Nothing much to criticize here except to say from some angles the rear of the Renault Clio isn’t its styling strong point.

Renault Clio Verdict

Renault Australia has seen the ‘pushback’ from shoppers who think European cars are expensive to own. So, aided by shared systems with Nissan Australia it addressed the price of service parts so Clio is now the lowest-priced vehicle in the segment and also adjusted the pricing of the 40 common parts needed frequently so they now total some 55 per-cent lower than Peugeot 208 and 33 per-cent lower than Volkswagen Polo – that’s significant savings right there.
Then there’s fixed-price servicing for three years. Renault uses a once-per-year service schedule and the cost for this is capped at $299 per service.
Resale value – which Renault concedes has been a stigma on its brand. That’s a thing of the past too and Glass’ Guide calculates the re-sale value of the all-new Clio in three years will be 48 per-cent (that’s very significant in a car which starts at $16,790). Hyundai i20 is 47 per-cent, Mazda2 is 46 per-cent and Peugeot 208 is 42 per-cent
Renault Financial Services can handle the dollars for you and now also includes Renault Insurance (in conjunction with Allianz). 

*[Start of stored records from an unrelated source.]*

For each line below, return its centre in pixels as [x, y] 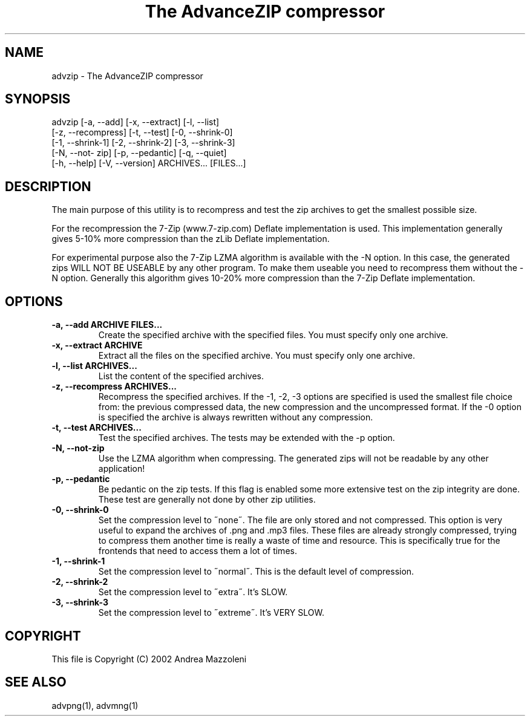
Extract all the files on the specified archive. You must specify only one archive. [257, 356]
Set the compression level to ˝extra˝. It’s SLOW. [193, 592]
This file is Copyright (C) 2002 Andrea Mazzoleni [149, 659]
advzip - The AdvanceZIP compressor [127, 76]
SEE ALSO [36, 682]
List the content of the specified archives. [181, 376]
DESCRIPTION [48, 186]
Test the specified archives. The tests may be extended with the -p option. [247, 438]
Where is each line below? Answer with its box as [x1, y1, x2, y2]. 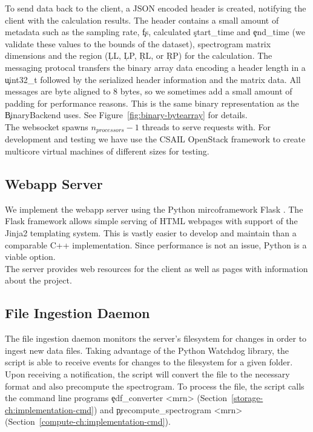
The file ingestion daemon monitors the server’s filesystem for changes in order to [5, 332, 307, 345]
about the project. [5, 274, 72, 287]
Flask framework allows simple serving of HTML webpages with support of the [5, 214, 298, 227]
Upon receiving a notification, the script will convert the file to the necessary [5, 367, 290, 380]
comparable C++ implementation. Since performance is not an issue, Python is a [5, 238, 307, 251]
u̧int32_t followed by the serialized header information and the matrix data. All [5, 73, 301, 85]
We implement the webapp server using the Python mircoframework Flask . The [5, 202, 303, 215]
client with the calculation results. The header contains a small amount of [5, 13, 279, 26]
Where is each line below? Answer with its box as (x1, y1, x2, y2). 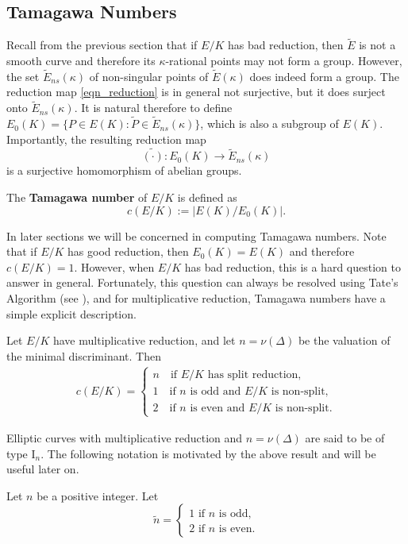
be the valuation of (298, 332, 391, 349)
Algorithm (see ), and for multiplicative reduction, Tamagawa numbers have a (6, 290, 386, 307)
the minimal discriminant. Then (6, 347, 161, 364)
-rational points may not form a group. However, (165, 52, 402, 69)
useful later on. (6, 461, 79, 477)
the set (6, 68, 40, 84)
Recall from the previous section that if (6, 37, 198, 53)
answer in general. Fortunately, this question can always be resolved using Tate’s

Toss-in the usual 5-year warranty and 5 years of roadside assistance and, in the case of the Renault Clio, it seems that old chestnut about European cars being expensive to operate can be put to rest.

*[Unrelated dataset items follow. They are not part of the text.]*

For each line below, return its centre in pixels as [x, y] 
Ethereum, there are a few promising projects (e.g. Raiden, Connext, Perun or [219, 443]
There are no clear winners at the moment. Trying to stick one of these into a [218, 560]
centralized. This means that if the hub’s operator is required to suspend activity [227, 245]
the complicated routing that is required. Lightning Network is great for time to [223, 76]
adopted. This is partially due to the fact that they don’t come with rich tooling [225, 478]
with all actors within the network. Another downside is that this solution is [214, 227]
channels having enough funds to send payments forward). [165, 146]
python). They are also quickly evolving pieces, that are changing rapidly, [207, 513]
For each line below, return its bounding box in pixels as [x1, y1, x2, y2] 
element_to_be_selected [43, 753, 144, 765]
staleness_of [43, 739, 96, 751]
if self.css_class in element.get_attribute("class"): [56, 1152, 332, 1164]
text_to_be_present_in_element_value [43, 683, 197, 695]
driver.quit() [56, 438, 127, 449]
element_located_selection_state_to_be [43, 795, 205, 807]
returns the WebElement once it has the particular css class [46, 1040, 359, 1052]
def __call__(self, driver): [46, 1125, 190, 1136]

The actual product is terrific - definitely a Car Showroom favourite – and Renault’s behind-the-scenes attention to detail has been spot-on. The all-new Renault Clio is a ‘must-include’ on the shopping list of anyone looking at a compact hatchback.

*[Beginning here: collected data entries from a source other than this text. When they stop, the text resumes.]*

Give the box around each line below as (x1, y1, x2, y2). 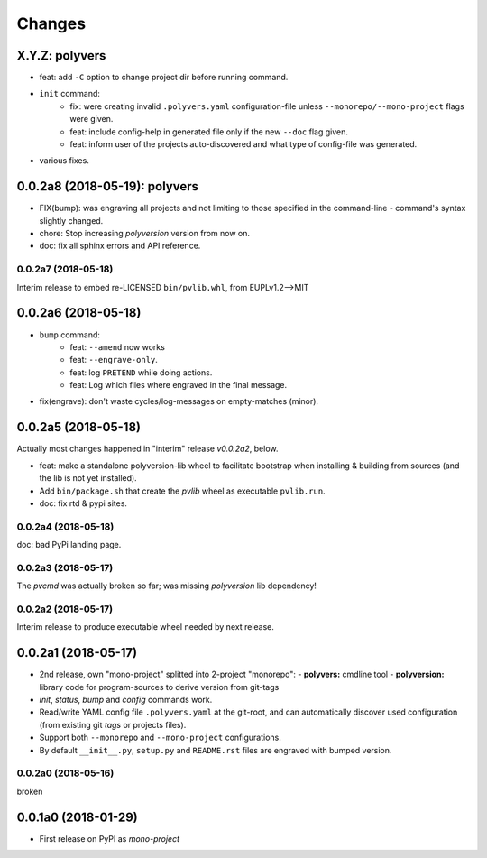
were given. (69, 114, 114, 125)
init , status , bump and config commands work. (39, 695, 213, 706)
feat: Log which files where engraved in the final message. (69, 380, 288, 391)
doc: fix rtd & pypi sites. (39, 497, 128, 509)
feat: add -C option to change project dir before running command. (39, 72, 289, 83)
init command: (39, 88, 101, 99)
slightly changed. (39, 215, 104, 226)
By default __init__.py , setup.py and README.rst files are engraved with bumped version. (39, 744, 392, 755)
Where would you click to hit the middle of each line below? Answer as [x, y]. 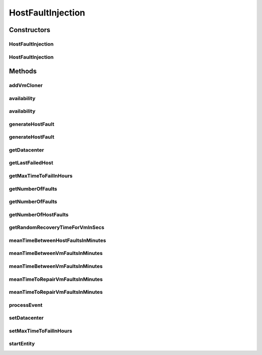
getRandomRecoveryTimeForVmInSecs [57, 227]
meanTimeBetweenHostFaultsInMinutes [57, 240]
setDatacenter [26, 318]
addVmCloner [26, 85]
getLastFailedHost [31, 163]
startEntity [22, 344]
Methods [23, 71]
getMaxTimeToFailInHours [41, 176]
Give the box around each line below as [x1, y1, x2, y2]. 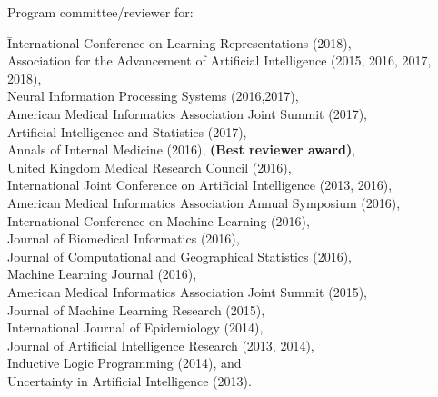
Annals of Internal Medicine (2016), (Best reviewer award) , [7, 140, 356, 159]
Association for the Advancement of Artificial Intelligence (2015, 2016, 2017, [7, 51, 432, 70]
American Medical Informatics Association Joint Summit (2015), [7, 282, 368, 301]
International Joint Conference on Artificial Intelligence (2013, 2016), [7, 175, 393, 194]
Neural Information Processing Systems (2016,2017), [7, 86, 299, 105]
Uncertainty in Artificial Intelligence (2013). [7, 371, 252, 390]
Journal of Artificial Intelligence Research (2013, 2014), [7, 335, 314, 354]
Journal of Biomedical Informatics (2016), [7, 229, 240, 248]
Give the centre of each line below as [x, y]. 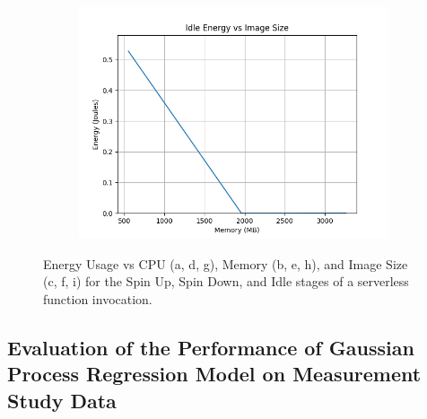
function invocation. [98, 298]
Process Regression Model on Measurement [214, 374]
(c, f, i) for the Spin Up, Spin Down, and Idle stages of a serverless [226, 281]
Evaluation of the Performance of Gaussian [211, 347]
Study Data [62, 400]
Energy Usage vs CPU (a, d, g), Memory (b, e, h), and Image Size [226, 263]
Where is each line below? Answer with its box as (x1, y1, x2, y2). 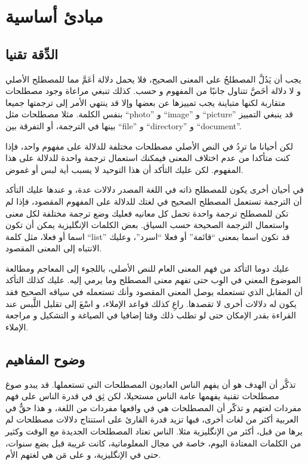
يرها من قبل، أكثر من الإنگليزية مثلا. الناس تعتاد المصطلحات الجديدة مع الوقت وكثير (5, 425, 303, 437)
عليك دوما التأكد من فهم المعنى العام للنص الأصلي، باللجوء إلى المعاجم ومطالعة (5, 262, 290, 274)
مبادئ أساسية (5, 4, 103, 28)
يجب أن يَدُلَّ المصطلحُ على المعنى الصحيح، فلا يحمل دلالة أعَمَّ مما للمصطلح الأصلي (5, 72, 301, 85)
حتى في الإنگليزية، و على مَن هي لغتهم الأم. (5, 448, 161, 461)
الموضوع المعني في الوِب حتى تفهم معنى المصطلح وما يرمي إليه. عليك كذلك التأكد (5, 273, 301, 286)
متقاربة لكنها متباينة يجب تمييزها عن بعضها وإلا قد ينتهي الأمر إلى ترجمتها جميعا (5, 96, 286, 108)
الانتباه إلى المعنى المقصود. (5, 242, 102, 254)
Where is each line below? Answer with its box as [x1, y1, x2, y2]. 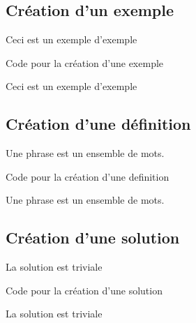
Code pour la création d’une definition [6, 169, 169, 183]
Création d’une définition [6, 113, 191, 135]
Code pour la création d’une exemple [6, 55, 164, 70]
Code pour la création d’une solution [6, 283, 163, 297]
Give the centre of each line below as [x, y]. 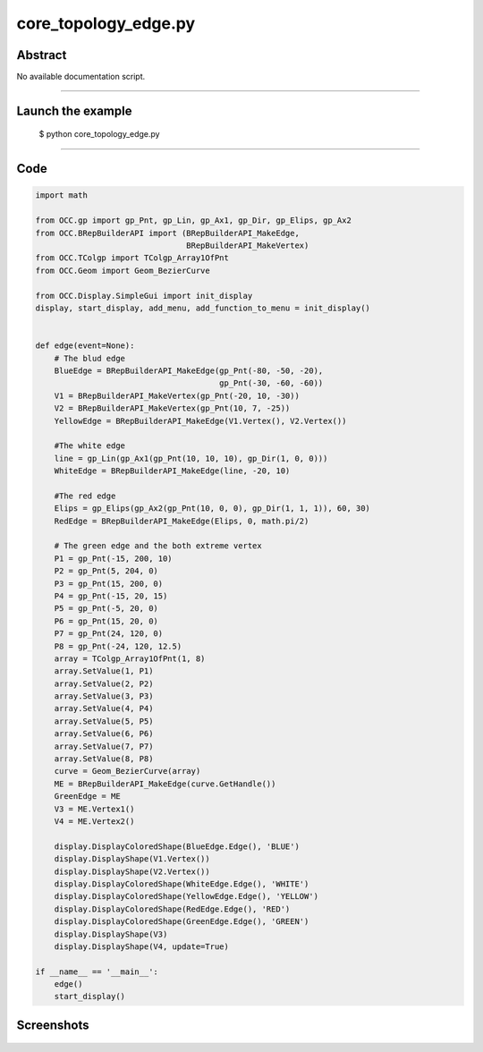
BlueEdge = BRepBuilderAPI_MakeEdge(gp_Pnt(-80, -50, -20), [189, 370]
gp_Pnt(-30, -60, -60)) [271, 383]
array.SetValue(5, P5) [104, 721]
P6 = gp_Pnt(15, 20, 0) [106, 621]
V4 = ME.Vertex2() [94, 822]
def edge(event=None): [85, 346]
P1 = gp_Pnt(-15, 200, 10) [114, 558]
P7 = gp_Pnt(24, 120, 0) [109, 634]

Renault Clio The Competition

Under threat from all-comers, Mazda2 has just been updated and the +$20,000 Genki models are no more. Good-looking and powered by an excellent 76kW/135Nm 1.5-litre engine, the ‘2’ doesn’t match the Renault Clio for interior style or driving dynamics.
Volkswagen’s entry-level Trendline model Polo is now looking very much under-done in comparison with the Renault Clio. No question about Polo’s driving dynamics or quality but the interior is somewhat cold and staid.
Of course the other newcomer in this league also comes from France – the all-new Peugeot 208. A little pricey by comparison, the 208 oozes French style (just like the Clio in fact).